- [TASK TO CARRY OUT]
Every line from the one with "Web page text" through the end of the entries below should be written out exactly; the pictures should not.
============================================================
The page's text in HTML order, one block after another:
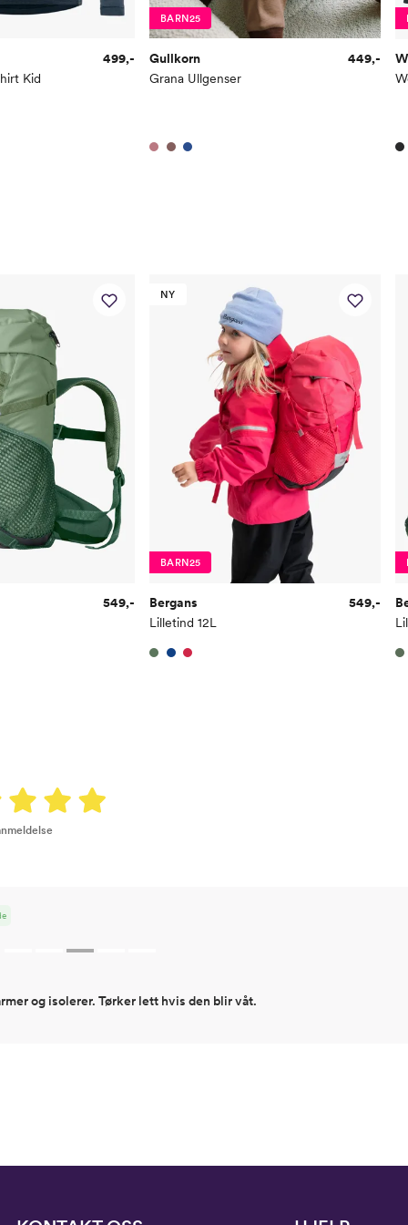
Kid
499,-
BARN25
Gullkorn
Grana Ullgenser
449,-
549,-
NY
BARN25
Bergans
Lilletind 12L
549,-
og isolerer. Tørker lett hvis den blir våt.
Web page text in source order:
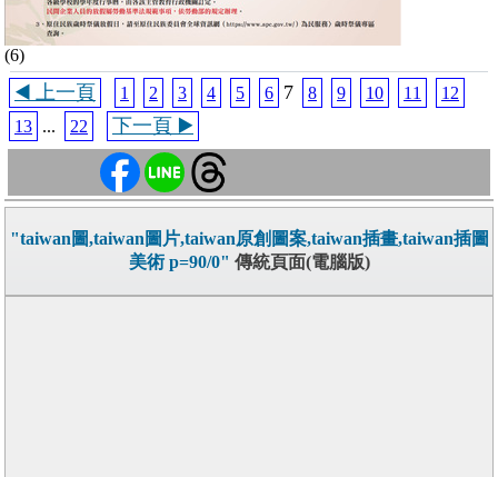
(6)
◀️ 上一頁 1 2 3 4 5 6 7 8 9 10 11
12
13 ... 22 下一頁 ▶️
"taiwan圖,taiwan圖片,taiwan原創圖案,taiwan插畫,taiwan插圖
美術 p=90/0" 傳統頁面(電腦版)
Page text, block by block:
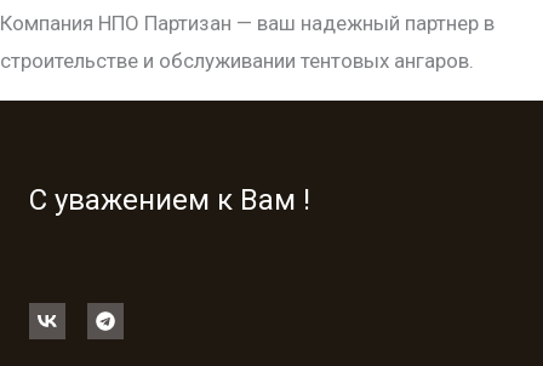
Компания НПО Партизан — ваш надежный партнер в
строительстве и обслуживании тентовых ангаров.
С уважением к Вам !
============================================================
- [EXERCISE RESPONSE]
Web page text in source order:
(6)
◀️ 上一頁 1 2 3 4 5 6 7 8 9 10 11
12
13 ... 22 下一頁 ▶️
"taiwan圖,taiwan圖片,taiwan原創圖案,taiwan插畫,taiwan插圖
美術 p=90/0" 傳統頁面(電腦版)
Page text, block by block:
Компания НПО Партизан — ваш надежный партнер в
строительстве и обслуживании тентовых ангаров.
С уважением к Вам !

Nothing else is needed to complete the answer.